Savaş ve yoksulluk pençesinde yaşamları altüst edilerek, bir 20 Kasım Dünya Çocuk Hakları Günü’nü daha haklarından mahrum bir şekilde karşılayan çocuklar, hayallerinin ellerinden alındığını belirtti
Savaş ve yoksulluğun hüküm sürdüğü ülkelerde, yaşam mücadelesi veren çocukları korumak ve yaşam koşullarını iyileştirmek için 20 Kasım 1989 yılında Birleşmiş Milletler (BM), Çocuk Hakları Sözleşmesi’ni imzalayarak, 2 Eylül 1990 tarihinde yürürlüğe koydu. Sözleşmede, 4 temel ilke olan “ayrım gözetmeme, çocuğun yüksek yararı, yaşama ve gelişme hakkı ile katılım hakkı” yer aldı. Sözleşmeye Türkiye de dahil olmak üzere 196 ülke taraf oldu. En fazla onaylanan “insan hakları belgesi” niteliğini taşıyan sözleşmeyi Türkiye, 27 Ocak 1995 tarihinde yürürlüğe koydu.
2 milyon çocuk çalıştırılıyor
Uluslararası Çalışma Örgütü (ILO) ve UNICEF’in 10 Haziran 2021 tarihinde yayınladığı rapora göre, çocuk işçi olarak çalıştırılan çocukların sayısı son dört yılda 8 milyon 400 bin artarak dünya genelinde 160 milyona yükseldi. Türkiye’de de TÜİK verilerine göre yüzde 70.6’sı erkek ve yüzde 29.4’ü kız çocuğu olmak üzere 720 bin çocuk işçi bulunmakta.

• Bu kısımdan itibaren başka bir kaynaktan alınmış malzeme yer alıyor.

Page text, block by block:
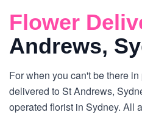
Flower
Andrews,
For when you can't be there
delivered to St Andrews,
operated florist in Sydney. All
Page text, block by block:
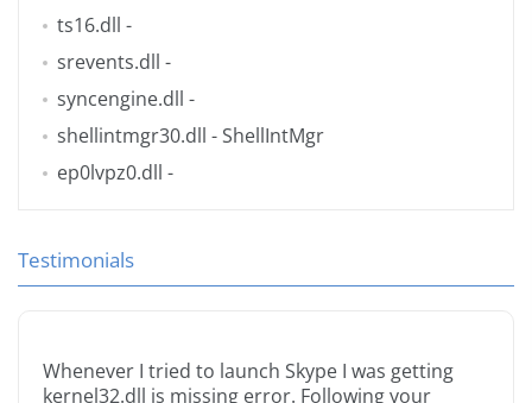
ts16.dll -
srevents.dll -
syncengine.dll -
shellintmgr30.dll - ShellIntMgr
ep0lvpz0.dll -
Testimonials
Whenever I tried to launch Skype I was getting
kernel32.dll is missing error. Following your
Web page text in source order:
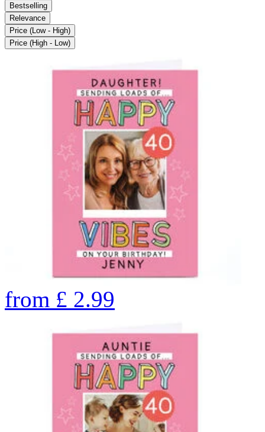
Bestselling
Relevance
Price (Low - High)
Price (High - Low)
from £ 2.99
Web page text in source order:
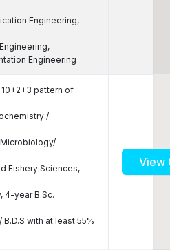
Engineering,
Engineering
pattern of
/
Fishery Sciences,
4-year B.Sc.
with at least 55%
View
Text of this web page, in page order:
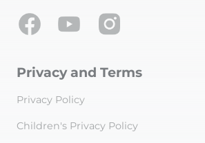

TÜİK’in aksine sendika ve sivil toplum örgütleri çalıştırılan çocukların sayısının daha yüksek olduğunu kaydediyor. Çorapsız Çocuklar Derneği’nin verilerine göre, Türkiye’de yaklaşık 2 milyon çocuk çalıştırılıyor. Öte yandan İşçi Sağlığı ve İş Güvenliği Meclisi’nin (İSİG) 2021 raporlarına göre ise 2013-2021 yılları arasında en az 513 çocuk çalışırken yaşamını yitirdi.

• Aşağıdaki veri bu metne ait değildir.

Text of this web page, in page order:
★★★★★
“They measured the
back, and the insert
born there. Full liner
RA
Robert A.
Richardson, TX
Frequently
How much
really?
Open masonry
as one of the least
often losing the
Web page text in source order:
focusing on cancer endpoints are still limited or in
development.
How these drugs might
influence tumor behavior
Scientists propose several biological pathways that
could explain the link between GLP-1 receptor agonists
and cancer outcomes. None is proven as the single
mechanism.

Her sokak başında çocuk işçi
Çocukların en çok çalıştırıldığı ve dezavantajlı konumda olduğu kentlerin başında Amed geliyor. Kentin neredeyse her sokağında, caddede, pazar yerleri ve sanayi sitelerinde her yaştan çalıştırılan çocuklarla karşılaşmak mümkün. Çocuk Hakları Günü dolayısıyla kentin sokaklarında çocukların çalışma koşullarını yerinde inceledik.
‘Hayal kurmak boş’
Seyrantepe Sanayi Sitesi’nde kurulu bir peçete fabrikasında çalıştırılan B.B. (17), ailesinin ekonomik koşullarından ötürü çalışmaya mecbur olduğunu belirterek, en çok özlediği şeyin okul olduğunu söyledi. Günde en az 12 saat çalıştığını dile getiren B.B., “Ancak ailemin beni okutacak gücü yok. Sanayide çalışmak gerçekten zor, bu genç yaşta insanlarla uğraşmak oldukça zor oluyor. Şu an ben okumak isterdim fakat ailemin durumu olmadığı için gitme imkanım yok. Ailemin geçimini sağlamak için çalışmam lazım fakat sanayi koşullarında aldığım maaşla ne ailem ne de ben geçiniyoruz. 12 kardeşiz, evde sadece ben ve bir kardeşim çalışıyoruz. Hafta da bir gün izin alabiliyoruz, o da iş yoğun olduğunda izinlerimizi iptal edebiliyorlar. Çocuk Hakları Günü’ne ilişkin bir hayalim yok, zaten yaşam koşullarının böyle olduğu bir zamanda hayal kurmak bile boş” dedi.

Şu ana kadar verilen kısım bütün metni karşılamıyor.